The Gift is not a recent short, it was commissioned by TV makers Philips two years ago as part of their Parallel Lines project to director Carl Erik Rinsch, and got its share of buzz back then, and for understandable reasons.
This short movie, despite its commercial purpose, reunites almost all I love in shorts:
- It’s short: The Gift is under 5 minute long, and when you will watch it, you will be remembered how much you can tell in such a short amount of time. In comparison to the 50 shorts semi-finalists at Your Film Festival, 48 of them being over 5 minutes, it is refreshing.
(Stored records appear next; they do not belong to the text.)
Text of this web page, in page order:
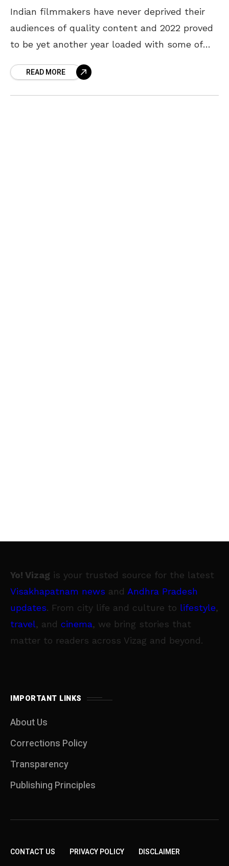
Indian filmmakers have never deprived their
audiences of quality content and 2022 proved
to be yet another year loaded with some of
blockbuster
READ MORE
Yo! Vizag is your trusted source for the latest
Visakhapatnam news and Andhra Pradesh
updates. From city life and culture to lifestyle,
travel, and cinema, we bring stories that
matter to readers across Vizag and beyond.
IMPORTANT LINKS
About Us
Corrections Policy
Transparency
Publishing Principles
CONTACT US PRIVACY POLICY DISCLAIMER

- It uses the craft of cinema perfectly: beautiful cinematography, beautiful set-design, incredible work on sound, and of course, VFX.
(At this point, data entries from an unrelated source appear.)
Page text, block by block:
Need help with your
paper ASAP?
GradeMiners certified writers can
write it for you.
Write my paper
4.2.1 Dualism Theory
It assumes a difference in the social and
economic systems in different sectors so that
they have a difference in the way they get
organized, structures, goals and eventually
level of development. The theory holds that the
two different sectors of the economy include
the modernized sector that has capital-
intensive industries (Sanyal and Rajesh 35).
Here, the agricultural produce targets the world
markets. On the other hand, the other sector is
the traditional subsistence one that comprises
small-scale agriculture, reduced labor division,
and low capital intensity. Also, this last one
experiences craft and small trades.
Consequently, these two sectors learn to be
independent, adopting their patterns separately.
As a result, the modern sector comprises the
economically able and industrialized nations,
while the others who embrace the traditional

- It is all about show don’t tell: the first dialog starts almost at 2 minute in the story and yet, you don’t feel like it was silent; because of the above point, and because you learn something in every frame.
- It is ambitious: The Gift is not only about visual beauty, it has an ambitious story to tell. It is ambitious because it is set in a futuristic world that mixes (brilliantly) old and new codes (think Tolstoi meets District 9) that need to be set-up quickly, and because nothing is explained, yet, everything is understandable. (see movie)
- It opens up your appetite: The Gift leaves you with a taste of possible in the mouth, and that’s a taste you always want to find again.
So, why the almost perfect ?
Meet me after watching the short for more on that, as I don’t want to spoil your viewing experience (how nice of me):
Hiatus: the only thing that felt pushy to me, was the robot running away. There are no evidence explaining why, instead of simply hiding the box (if that’s even needed) and ‘letting the police do their job’ he decides to escape. After all, the man was run over by a bus, he wasn’t murdered.
Of course, there might be a million reasons in the backstory explaining why he would do that, but it doesn’t feel like this is something that was thought through. And if it was, it got cut out or wasn’t conveyed at all on screen.
I don’t know what is the box about, I don’t get it, but I don’t need to know it to enjoy the story. The atmosphere is built for me to understand it is important. Important enough to kill a man. But the robot escaping an accident scene doesn’t fit the equation.
By the end of the short I had high hopes this was an excellent short teaser made for a potential feature film (à la District 9 once again), but then I discovered all about Philips and co., and realized this unsolved dots will remain question marks in my head.
So, all in all, The Gift is a great storytelling lesson but could have used a little tweak to reach total perfection. If that’s a goal, that is.